5.1.4 Public Company unlimited by shares capital
Ted wants to convert his sole trader business to company because of the limited liability. But company unlimited by shares capital has unlimited liabilities. Also, these sorts of company are established by professionals. So, it does not suit for the Ted’s business.
5.1.5 Public Company limited by guarantee
A company limited by guarantee is convenient for clubs, charities and other non-trading companies whose capital is raised by members’ fees, donations, subscriptions and social activities (Lipton, Herzberg, Welsh 2010). Whereas, Ted Company is a trading companies and profit oriented, which means choosing company limited by guarantee is the wrong decision to be taken.
5.1.6 Public Company with no liability
Section112 (3) (CA) states that a no liability company is prohibited from engaging in activities that are outside its mining purposes objectives (Lipton, Herzberg, Welsh 2010). This reflects that no liability company is not appropriate type of company to be formed by Ted.
5.2 Can certain company be changed at a later point of time?
Proprietary company limited by shares and Public Company limited by shares are both appropriate for the Ted’s business. In Future, if Ted wants to convert from proprietary to public or either from public to proprietary, he can convert it.
5.2.1 Proprietary to Public Company
Corporation act allows proprietary company limited by shares to convert to public company limited by shares by passing a special resolution to this effect and by lodging an application with ASIC: s162 (CA) and s163 (CA). Also, the company should omit the word “Proprietary” from the company. Then the company is issued with an amended certificate of registration and becomes a public company. Under s165(CA), if the company has contravened s113 (CA), then ASIC may direct a proprietary company to change to public company. (Lipton, Herzberg, Welsh 2010)

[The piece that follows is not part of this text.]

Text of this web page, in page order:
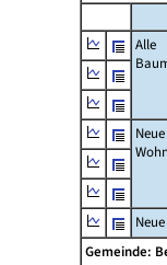
Alle
Neue
Gemeinde:

5.2.2 Public to Proprietary Company
Corporation act allows public company to convert to proprietary company by passing a special resolution to this effect and by lodging an application with ASIC: s162 (CA) and s163 (CA). The special resolution must alter the company name by including “Proprietary” or “Pty”. Also, S113 (CA) states that the proprietary companies to have share capital and a maximum number of 50 shareholder members. (Lipton, Herzberg, Welsh 2010)
6. On-going requirements
If Ted were to set up a proprietary or public company, several more steps would have to be taken from the time the company is officially registered. Firstly, under s286 (CA), a detailed financial record should be kept by Ted. Also, these records should be available for the next seven years. A minute book must be there under section 251A (CA). Whereby, the minute book consists of the records and resolution of meetings which should be signed by the director and chairperson of the company. Also, minute should include declaration form which is optional for proprietary and compulsory for public company. Additionally, under s168 (CA) register have to be maintained for members, option holders and debenture holders. As, Ted wants to increase his capital, he should give notice to ASIC of the shares he wants to issue, amounts paid and unpaid on the shares. Likewise, within two months, Ted need to issue share certificates to the holders. Appointing a public tax officer and an appropriate insurance would be advised for Ted. (Lipton, Herzberg, Welsh 2010)
7. Liable for the actions
After setting up the company, the shareholders, members are not liable for the actions undertaken by the company. The precedent case Salomon v Salomon & Co Ltd (1897) Ac 22, the court decided that Salomon was not held liable because the company and he himself are two different business entity doing business together. However, the court will lift the veil of incorporation if the company is used to perpetuate a fraud, if company is used to avoid an existing legal obligation, situation of agency and so on. Whereby, veil of incorporation is defined as barrier which separates the company on one hand and the members, promoters and controllers on the other. (Lipton, Herzberg, Welsh 2000)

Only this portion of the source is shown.